--- Source records ---
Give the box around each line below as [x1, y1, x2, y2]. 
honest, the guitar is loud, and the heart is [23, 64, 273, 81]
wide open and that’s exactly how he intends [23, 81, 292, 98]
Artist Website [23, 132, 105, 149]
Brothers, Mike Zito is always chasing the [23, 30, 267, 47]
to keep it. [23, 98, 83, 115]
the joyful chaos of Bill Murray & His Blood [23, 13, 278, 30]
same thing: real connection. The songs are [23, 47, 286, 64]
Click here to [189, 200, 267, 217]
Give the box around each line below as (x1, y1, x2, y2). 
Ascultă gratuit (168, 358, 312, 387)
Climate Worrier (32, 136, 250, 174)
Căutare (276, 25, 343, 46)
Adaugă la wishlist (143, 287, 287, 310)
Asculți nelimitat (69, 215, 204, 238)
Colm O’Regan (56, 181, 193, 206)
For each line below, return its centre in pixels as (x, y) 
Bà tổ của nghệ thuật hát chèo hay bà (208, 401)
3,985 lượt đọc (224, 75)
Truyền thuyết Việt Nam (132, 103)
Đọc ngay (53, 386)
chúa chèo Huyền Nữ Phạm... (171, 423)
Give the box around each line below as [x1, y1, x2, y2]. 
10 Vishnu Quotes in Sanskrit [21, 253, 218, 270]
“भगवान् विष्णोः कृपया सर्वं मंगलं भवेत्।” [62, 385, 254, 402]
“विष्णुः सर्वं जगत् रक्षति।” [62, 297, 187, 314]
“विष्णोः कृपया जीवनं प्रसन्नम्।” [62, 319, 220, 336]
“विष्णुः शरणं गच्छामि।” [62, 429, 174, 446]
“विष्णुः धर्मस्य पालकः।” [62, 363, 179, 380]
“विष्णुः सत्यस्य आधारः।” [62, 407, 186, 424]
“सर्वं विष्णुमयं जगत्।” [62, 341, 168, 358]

--- What the task asks ---
Write out the whole listing above, keeping each line exactly as it is.

--- Response ---
Give the box around each line below as [x1, y1, x2, y2]. 
honest, the guitar is loud, and the heart is [23, 64, 273, 81]
wide open and that’s exactly how he intends [23, 81, 292, 98]
Artist Website [23, 132, 105, 149]
Brothers, Mike Zito is always chasing the [23, 30, 267, 47]
to keep it. [23, 98, 83, 115]
the joyful chaos of Bill Murray & His Blood [23, 13, 278, 30]
same thing: real connection. The songs are [23, 47, 286, 64]
Click here to [189, 200, 267, 217]
Give the box around each line below as (x1, y1, x2, y2). 
Ascultă gratuit (168, 358, 312, 387)
Climate Worrier (32, 136, 250, 174)
Căutare (276, 25, 343, 46)
Adaugă la wishlist (143, 287, 287, 310)
Asculți nelimitat (69, 215, 204, 238)
Colm O’Regan (56, 181, 193, 206)
For each line below, return its centre in pixels as (x, y) 
Bà tổ của nghệ thuật hát chèo hay bà (208, 401)
3,985 lượt đọc (224, 75)
Truyền thuyết Việt Nam (132, 103)
Đọc ngay (53, 386)
chúa chèo Huyền Nữ Phạm... (171, 423)
Give the box around each line below as [x1, y1, x2, y2]. 
10 Vishnu Quotes in Sanskrit [21, 253, 218, 270]
“भगवान् विष्णोः कृपया सर्वं मंगलं भवेत्।” [62, 385, 254, 402]
“विष्णुः सर्वं जगत् रक्षति।” [62, 297, 187, 314]
“विष्णोः कृपया जीवनं प्रसन्नम्।” [62, 319, 220, 336]
“विष्णुः शरणं गच्छामि।” [62, 429, 174, 446]
“विष्णुः धर्मस्य पालकः।” [62, 363, 179, 380]
“विष्णुः सत्यस्य आधारः।” [62, 407, 186, 424]
“सर्वं विष्णुमयं जगत्।” [62, 341, 168, 358]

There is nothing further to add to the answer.